:: What to do ::
Go to the line containing "Give the box" in the records below and print it and every following line exactly, on through the line containing "refroidir. [8, 350, 62, 371]", then stop.

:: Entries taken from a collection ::
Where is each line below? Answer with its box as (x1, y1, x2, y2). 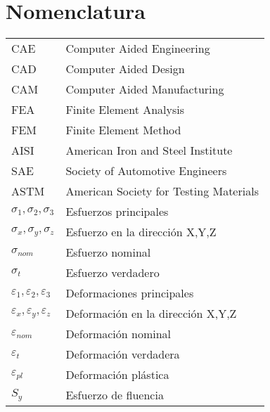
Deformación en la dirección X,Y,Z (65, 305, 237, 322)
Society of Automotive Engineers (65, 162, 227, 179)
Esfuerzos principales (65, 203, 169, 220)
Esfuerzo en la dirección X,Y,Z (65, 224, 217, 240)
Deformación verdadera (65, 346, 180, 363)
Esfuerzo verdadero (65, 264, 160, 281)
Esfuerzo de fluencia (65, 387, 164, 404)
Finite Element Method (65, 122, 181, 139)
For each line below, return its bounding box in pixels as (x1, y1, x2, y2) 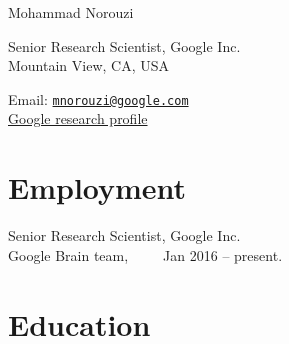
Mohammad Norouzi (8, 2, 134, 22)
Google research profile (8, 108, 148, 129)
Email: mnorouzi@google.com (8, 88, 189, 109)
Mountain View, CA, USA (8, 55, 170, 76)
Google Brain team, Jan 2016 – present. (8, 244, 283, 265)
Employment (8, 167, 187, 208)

...

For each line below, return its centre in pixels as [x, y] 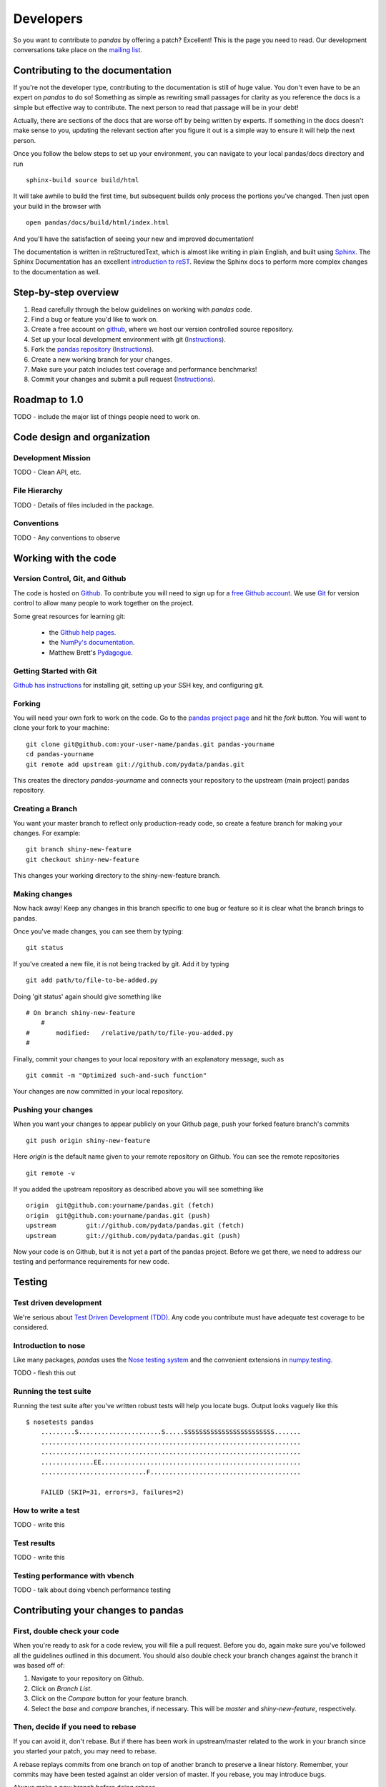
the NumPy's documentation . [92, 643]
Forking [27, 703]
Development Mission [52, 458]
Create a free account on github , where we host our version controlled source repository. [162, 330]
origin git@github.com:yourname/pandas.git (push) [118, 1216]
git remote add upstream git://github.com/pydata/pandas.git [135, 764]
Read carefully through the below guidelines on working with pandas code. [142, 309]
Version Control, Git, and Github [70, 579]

==

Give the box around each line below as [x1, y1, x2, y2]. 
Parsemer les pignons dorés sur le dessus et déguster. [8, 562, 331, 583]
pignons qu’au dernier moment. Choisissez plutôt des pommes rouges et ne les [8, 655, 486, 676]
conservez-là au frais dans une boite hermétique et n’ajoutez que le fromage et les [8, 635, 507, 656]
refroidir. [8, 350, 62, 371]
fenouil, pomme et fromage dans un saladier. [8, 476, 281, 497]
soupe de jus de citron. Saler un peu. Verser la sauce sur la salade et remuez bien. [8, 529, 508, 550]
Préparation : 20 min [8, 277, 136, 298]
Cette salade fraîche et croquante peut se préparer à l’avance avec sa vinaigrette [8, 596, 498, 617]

:: Answer to this exercise ::
Give the box around each line below as [x1, y1, x2, y2]. 
Parsemer les pignons dorés sur le dessus et déguster. [8, 562, 331, 583]
pignons qu’au dernier moment. Choisissez plutôt des pommes rouges et ne les [8, 655, 486, 676]
conservez-là au frais dans une boite hermétique et n’ajoutez que le fromage et les [8, 635, 507, 656]
refroidir. [8, 350, 62, 371]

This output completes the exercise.